• **Work instructions**
Copy out, exactly as written, only the line containing "Electrofusion HDPE Equal Tee" and the lines after it through the end of the records.

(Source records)
+ + + + +

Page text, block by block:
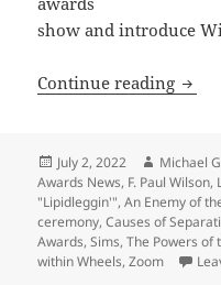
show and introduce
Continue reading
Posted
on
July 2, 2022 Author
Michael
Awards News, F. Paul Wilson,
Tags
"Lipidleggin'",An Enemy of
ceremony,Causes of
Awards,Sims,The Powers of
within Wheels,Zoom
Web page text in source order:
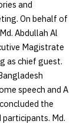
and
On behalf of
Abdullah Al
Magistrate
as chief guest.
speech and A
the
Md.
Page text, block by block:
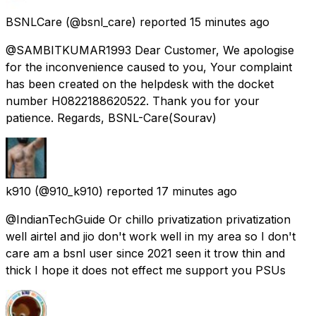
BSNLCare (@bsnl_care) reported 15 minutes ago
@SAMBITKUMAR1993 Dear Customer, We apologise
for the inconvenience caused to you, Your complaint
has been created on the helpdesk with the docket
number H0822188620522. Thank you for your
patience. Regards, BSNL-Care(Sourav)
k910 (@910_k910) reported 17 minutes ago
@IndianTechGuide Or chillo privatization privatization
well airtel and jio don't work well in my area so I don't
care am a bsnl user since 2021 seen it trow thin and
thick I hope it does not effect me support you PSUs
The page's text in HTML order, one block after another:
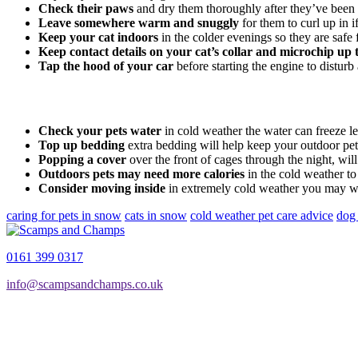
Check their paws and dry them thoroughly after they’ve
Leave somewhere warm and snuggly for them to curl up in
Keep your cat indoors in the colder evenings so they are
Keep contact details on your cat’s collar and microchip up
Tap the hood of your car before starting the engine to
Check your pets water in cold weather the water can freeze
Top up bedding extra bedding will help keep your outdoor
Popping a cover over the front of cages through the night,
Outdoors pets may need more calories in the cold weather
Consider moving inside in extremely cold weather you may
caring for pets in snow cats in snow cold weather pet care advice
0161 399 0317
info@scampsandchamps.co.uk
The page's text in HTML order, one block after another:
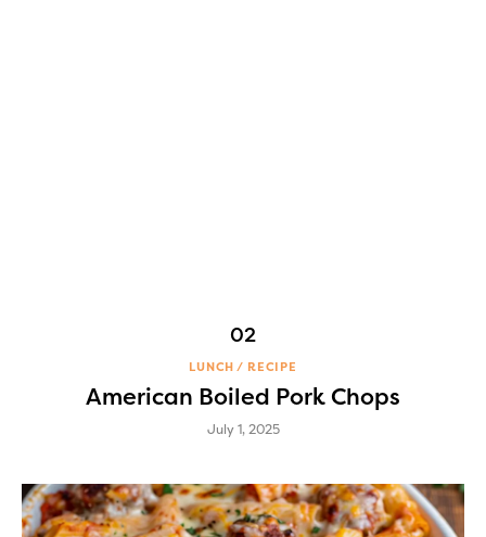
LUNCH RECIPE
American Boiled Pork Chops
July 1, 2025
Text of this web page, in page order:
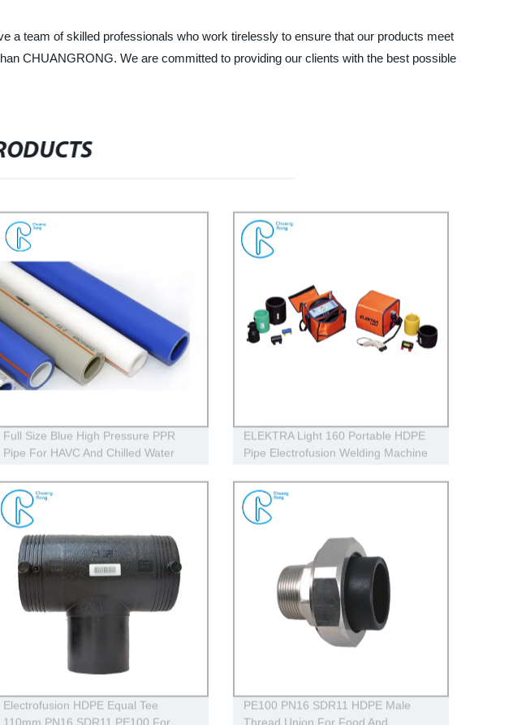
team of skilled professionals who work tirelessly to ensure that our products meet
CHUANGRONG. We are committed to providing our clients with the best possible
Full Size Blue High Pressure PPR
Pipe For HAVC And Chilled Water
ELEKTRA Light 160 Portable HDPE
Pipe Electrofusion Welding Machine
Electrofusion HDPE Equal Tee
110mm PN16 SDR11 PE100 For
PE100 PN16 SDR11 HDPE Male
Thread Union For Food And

+ + + + +

• **Worked solution**
Electrofusion HDPE Equal Tee
110mm PN16 SDR11 PE100 For
PE100 PN16 SDR11 HDPE Male
Thread Union For Food And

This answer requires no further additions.